The hotel itself was a disappointment; large, impersonal and for all the staff employed inefficient.

Monday 9 August 2010

Kalispell to Cranbrook BC Canada





Day 20 147 miles*

Kalispell is very close to the Glacier National Park and although not on the route plan. A seven car posse decided to drive through the park and cross over into Canada about fifty miles more to the east than recommended.

The Glacier NP has a very steep and winding road going through it called the “Road to the Sun”, which has fabulous of mountain peaks, rivers, valleys and lakes. We were very fortunate in many ways; the weather was good; the snow had yet to melt and there were frequent road works, yes this was a plus as well! The Road to the Sun is very narrow and busy and in normal circumstances there would be no time to stop and admire the views, but the resurfacing work gave us plenty of opportunity to pause and take photographs. On leaving the Parks east gate we headed north looking for a customs post. We found one on the Chief Mountain Highway, not a very busy spot. We were rather sternly greeted by customs officers wearing very dark sunglasses and stony expressions. All the formality quickly evaporated once we were all cleared and the afore mentioned guards dashed over to us at took photos of the cars.
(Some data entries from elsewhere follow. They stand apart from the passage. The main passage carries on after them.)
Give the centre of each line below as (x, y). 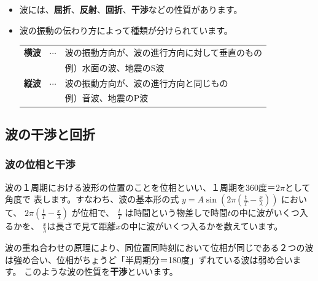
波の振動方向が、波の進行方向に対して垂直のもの (163, 52)
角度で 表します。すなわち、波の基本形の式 (92, 199)
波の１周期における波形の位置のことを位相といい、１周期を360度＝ (140, 187)
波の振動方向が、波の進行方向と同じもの (146, 83)
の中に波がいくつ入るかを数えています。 (202, 226)
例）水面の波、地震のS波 (114, 67)
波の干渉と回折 (50, 133)
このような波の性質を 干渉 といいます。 (101, 271)
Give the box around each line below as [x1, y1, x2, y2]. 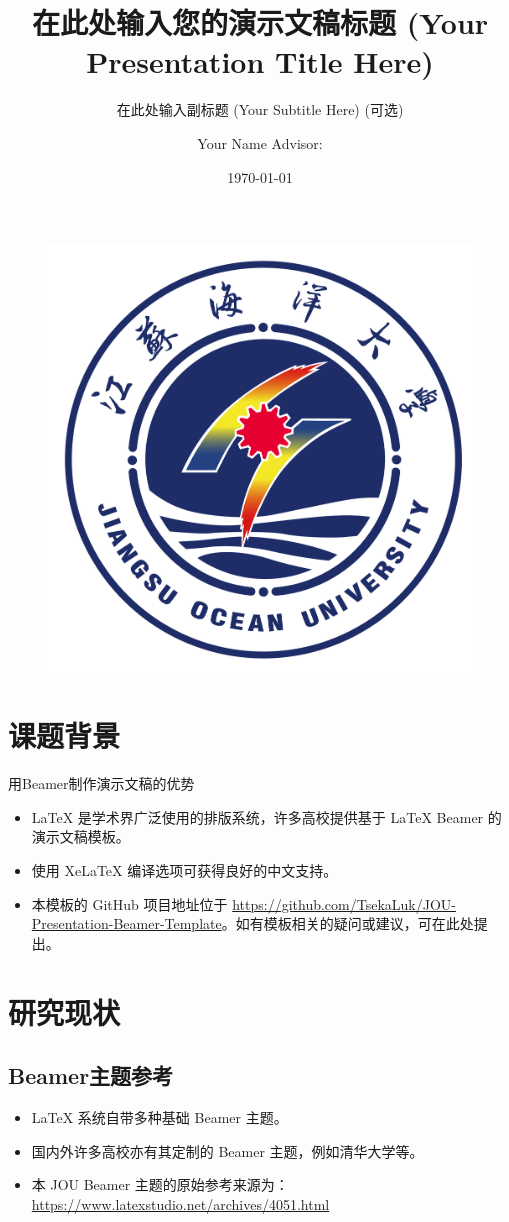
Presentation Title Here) [86, 41, 434, 82]
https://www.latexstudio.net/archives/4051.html [31, 1193, 330, 1214]
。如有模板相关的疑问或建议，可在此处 [221, 913, 474, 934]
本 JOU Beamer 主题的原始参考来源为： [31, 1174, 289, 1195]
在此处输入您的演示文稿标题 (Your [31, 2, 489, 43]
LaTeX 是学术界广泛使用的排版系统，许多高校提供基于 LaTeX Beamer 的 [31, 806, 502, 827]
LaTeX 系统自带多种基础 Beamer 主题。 [31, 1106, 288, 1127]
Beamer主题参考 [8, 1060, 174, 1091]

Once in Canada we went to have a look at the Prince of Wales Hotel that occupies an idyllic position overlooking the Waterton Lakes. Unfortunately we were not allowed to line the cars up in front of the hotel for a photo. At this point we all decided to press on to Cranbrook, which because of our meanderings was still about one hundred and twenty miles away; off we shot “pedal to the metal” and Fiona got stopped for speeding – no ticket just a warning. It was the start of a national holiday weekend and the main roads were very, very busy, busy and slow. Our brave party of seven Morgans all arrived in Cranbrook completely frazzled. We showered and managed to get a meal in a restaurant just before it closed.

*I think we nearly doubled the mileage for the day.
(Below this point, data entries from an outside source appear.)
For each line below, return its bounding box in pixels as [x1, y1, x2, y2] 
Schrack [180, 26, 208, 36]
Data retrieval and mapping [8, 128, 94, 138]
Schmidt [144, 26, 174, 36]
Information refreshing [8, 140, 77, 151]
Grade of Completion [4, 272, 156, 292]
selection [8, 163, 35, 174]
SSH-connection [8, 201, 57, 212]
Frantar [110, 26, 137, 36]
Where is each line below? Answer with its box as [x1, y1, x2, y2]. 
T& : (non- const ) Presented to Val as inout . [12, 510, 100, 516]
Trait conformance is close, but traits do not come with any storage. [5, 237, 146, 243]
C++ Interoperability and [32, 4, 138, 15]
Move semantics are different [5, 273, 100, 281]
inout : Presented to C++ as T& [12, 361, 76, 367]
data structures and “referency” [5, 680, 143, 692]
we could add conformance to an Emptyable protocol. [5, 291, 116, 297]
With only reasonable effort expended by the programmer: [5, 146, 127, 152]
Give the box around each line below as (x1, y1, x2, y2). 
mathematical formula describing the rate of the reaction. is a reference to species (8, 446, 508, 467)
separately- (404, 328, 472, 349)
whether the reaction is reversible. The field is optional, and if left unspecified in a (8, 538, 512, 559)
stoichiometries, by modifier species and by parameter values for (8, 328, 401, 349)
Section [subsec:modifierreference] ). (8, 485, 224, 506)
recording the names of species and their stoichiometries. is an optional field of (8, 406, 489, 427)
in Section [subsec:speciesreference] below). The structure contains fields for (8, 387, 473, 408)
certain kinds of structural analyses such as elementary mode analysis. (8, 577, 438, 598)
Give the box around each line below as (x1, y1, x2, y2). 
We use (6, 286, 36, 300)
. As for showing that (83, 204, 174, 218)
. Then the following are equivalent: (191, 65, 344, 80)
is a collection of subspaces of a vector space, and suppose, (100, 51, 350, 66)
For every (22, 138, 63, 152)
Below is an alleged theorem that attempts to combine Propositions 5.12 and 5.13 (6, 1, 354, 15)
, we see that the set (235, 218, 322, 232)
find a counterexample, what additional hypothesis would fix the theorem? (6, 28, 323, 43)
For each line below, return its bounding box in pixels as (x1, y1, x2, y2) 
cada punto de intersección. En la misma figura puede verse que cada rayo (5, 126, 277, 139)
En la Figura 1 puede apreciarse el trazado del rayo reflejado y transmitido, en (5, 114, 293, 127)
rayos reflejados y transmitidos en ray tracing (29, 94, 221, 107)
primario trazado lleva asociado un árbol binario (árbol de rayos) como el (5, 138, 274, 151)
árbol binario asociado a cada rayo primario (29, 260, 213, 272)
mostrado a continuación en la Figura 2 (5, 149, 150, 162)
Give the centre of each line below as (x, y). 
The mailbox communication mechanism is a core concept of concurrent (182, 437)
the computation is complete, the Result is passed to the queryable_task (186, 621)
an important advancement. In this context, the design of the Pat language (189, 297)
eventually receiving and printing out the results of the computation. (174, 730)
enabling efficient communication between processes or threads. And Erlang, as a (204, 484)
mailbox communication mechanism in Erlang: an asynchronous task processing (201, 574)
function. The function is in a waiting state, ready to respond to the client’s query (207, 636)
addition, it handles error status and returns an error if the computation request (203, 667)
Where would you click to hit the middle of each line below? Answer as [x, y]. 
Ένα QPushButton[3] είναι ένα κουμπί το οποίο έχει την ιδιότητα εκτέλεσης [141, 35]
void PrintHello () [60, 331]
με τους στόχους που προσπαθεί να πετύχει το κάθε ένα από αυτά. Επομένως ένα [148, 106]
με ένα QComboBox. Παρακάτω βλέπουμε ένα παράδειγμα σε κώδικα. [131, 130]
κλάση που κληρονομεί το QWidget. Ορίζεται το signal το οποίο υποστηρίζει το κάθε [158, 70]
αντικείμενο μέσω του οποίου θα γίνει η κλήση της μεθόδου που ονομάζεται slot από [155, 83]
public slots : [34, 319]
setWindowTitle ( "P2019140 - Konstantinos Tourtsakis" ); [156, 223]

Deer Lodge to Kalispell Day 19




186 miles. Hot, hot, hot.

We left Deer Lodge and at first drove through Ranch land with lots of cattle, horses and cowboys. The landscape gradually became one of forest and lakes. Logging trucks and sawmills replacing horses and cattle.
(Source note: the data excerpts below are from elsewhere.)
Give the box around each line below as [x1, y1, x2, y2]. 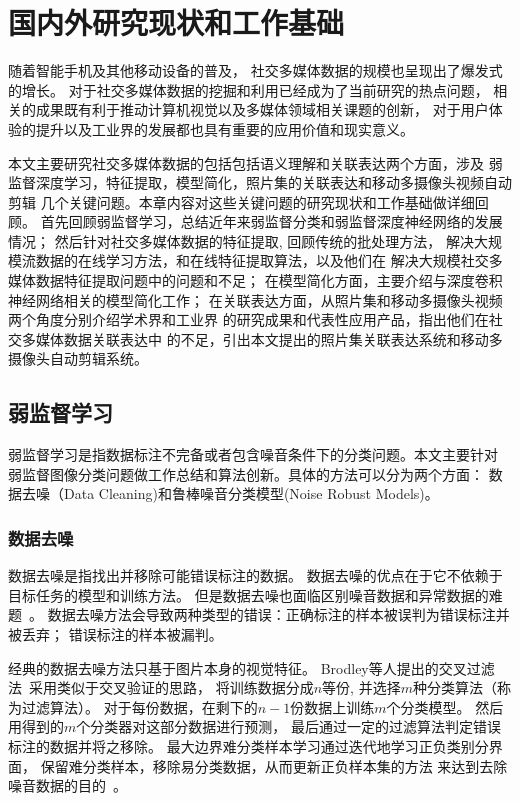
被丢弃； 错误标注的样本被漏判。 [8, 624, 223, 645]
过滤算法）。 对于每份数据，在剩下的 [21, 696, 258, 717]
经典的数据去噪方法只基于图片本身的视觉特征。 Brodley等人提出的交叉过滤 [8, 657, 495, 678]
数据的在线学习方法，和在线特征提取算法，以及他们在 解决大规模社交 [35, 250, 489, 271]
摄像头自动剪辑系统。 [8, 348, 148, 369]
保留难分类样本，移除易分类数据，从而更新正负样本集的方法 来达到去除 [40, 755, 508, 776]
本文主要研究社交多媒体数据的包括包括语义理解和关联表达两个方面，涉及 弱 [8, 152, 503, 173]
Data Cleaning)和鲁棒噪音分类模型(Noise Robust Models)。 [63, 483, 439, 504]
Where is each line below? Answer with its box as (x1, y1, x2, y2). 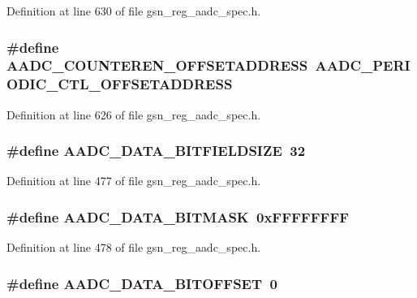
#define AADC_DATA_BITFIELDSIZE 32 (6, 140, 306, 161)
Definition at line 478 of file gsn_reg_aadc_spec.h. (6, 239, 261, 256)
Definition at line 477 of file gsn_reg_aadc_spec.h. (6, 172, 261, 189)
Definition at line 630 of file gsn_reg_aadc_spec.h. (6, 2, 261, 19)
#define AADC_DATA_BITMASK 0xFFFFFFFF (6, 206, 350, 227)
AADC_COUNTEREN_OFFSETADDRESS (6, 55, 308, 76)
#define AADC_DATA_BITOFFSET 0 (6, 273, 277, 293)
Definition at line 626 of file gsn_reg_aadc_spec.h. (6, 106, 261, 123)
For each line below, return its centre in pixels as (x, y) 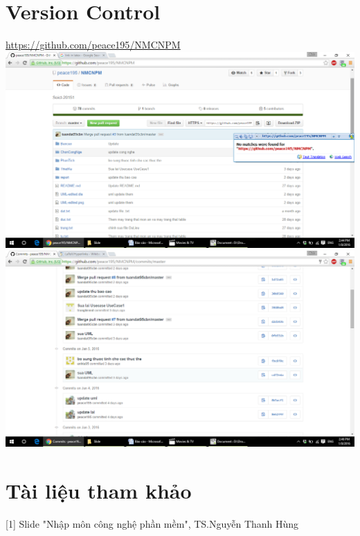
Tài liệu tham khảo (99, 491)
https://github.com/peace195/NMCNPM (93, 45)
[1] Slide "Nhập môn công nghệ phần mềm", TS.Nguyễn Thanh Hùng (152, 524)
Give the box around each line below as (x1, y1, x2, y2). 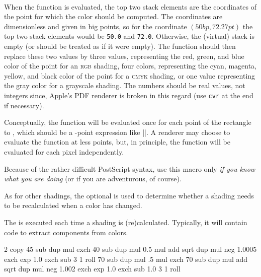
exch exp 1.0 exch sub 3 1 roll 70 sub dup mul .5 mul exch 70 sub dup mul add (4, 253, 248, 264)
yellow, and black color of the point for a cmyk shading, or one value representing (4, 70, 255, 81)
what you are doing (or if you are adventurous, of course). (4, 173, 182, 184)
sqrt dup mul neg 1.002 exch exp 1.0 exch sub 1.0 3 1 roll (4, 263, 181, 274)
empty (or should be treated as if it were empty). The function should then (4, 41, 236, 51)
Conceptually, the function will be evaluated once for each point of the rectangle (4, 117, 251, 127)
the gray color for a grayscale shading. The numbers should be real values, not (4, 80, 245, 91)
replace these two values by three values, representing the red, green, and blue (4, 50, 244, 61)

Feeling peckish we spotted a few Morgans outside “Pops” restaurant where we stopped and joined them. The food and coffee were good, but the service was a bit slow mainly because our party of ten upset their usual flow of customers.

Our journey continued for another couple of hours when we stopped for a picnic lunch at Swan Lake. The lake is manmade having a dam at the north end. Swan Lake is a very picturesque location with a little marina and the steep hillsides and shoreline dotted with some very grand looking log cabins. Just as we were packing up our lunch a chap walked by and asked if we would like to have a quick trip out on his boat and we soon found ourselves skimming across the surface of the lake at high speed. The boat owner was, it turned out, an engineer at the dam and it was only the second time the speedboat had been out.

Arriving at the outskirts of Kalispell our satnav had a brainstorm and took us on a nine mile detour giving us a good look at all the suburbs and industrial estates around the town. Kalispell sits in the county of Flathead so named after the river and lake, which dominate the region. The Grand Hotel, our lodgings for the night, was charming and very friendly. We were treated to coffee and homemade biscuits on our arrival and made to feel most welcome. The girl on reception told us that the “Moose Saloon” would be an interesting place to visit, so six of us duly did. The Saloon was about a twenty minute walk away. The entrance to the Moose was not very inspiring with expletives scratched into the door and blacked out windows, but having walked that far in ninety five degree heat we thought we would give it a go. What a contrast the bright light outside was replaced by total darkness until our eyes adjusted to the gloom. The floor was covered in a mixture of sawdust and peanut shells and there were no windows. There was nothing to do but order two jugs of beer and a large bowl of unshelled peanuts – we had a wonderful hour or so scattering our nut shells and drinking beer.